Fellow Republicans paying attention to the NY Senate race should take not of this recent poll:

There’s an old political axiom: You can’t beat somebody with nobody. At least not in real life. But nobody comes pretty close in a new Rasmussen Reports survey of one of New York’s two U.S. Senate races this year.

Thirty-nine percent (39%) of likely voters favor incumbent Democratic Senator Kirsten Gillibrand, while 34% opt for an unnamed generic Republican candidate. Ten percent (10%) favor former Tennessee Congressman Harold Ford Jr., now a Manhattan investment banker. Seventeen percent (17%) are undecided.

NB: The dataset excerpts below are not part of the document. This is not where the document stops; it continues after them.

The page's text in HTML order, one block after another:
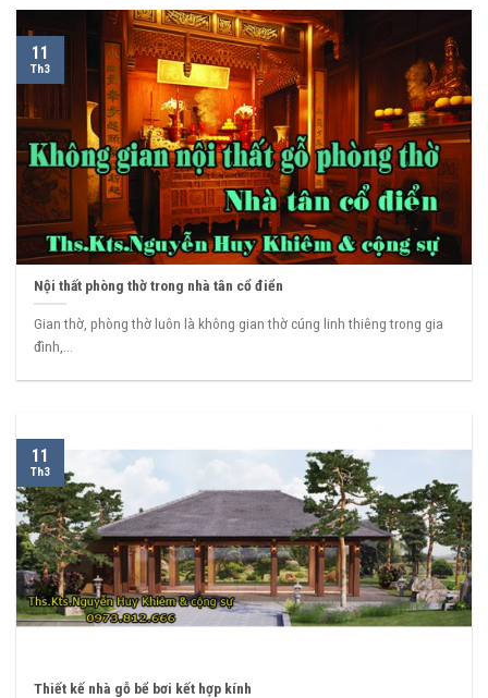
Nội thất phòng thờ trong nhà tân cổ điển
Gian thờ, phòng thờ luôn là không gian thờ cúng linh thiêng trong gia
đình,...
11
Th3
Thiết kế nhà gỗ bể bơi kết hợp kính
11
Th3
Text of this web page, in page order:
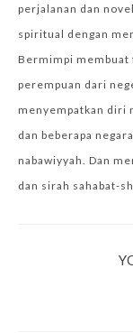
perjalanan dan
spiritual dengan
Bermimpi
perempuan dari
menyempatkan diri
dan beberapa
nabawiyyah. Dan
dan sirah sahabat-

Ford is considering a Democratic Primary challenge of Gillibrand, who has been widely criticized in her own party ever since Governor David Paterson named her to the seat vacated by Hillary Clinton last year. Gillibrand leads Ford 48% to 23% among likely primary voters.

Ford also reportedly is thinking about skipping the primary process and running as an independent.

Among Republicans, both former Governor George Pataki and ex-New York City Mayor Rudy Giuliani have been mentioned as possible Senate candidates. Rasmussen Reports tested both these hypothetical match-ups in November.

Giuliani led Gillibrand by 13 points at that time – 53% to 40%. Against Pataki, Gillibrand came out barely ahead, 45% to 42%, nearly identical to findings two months earlier.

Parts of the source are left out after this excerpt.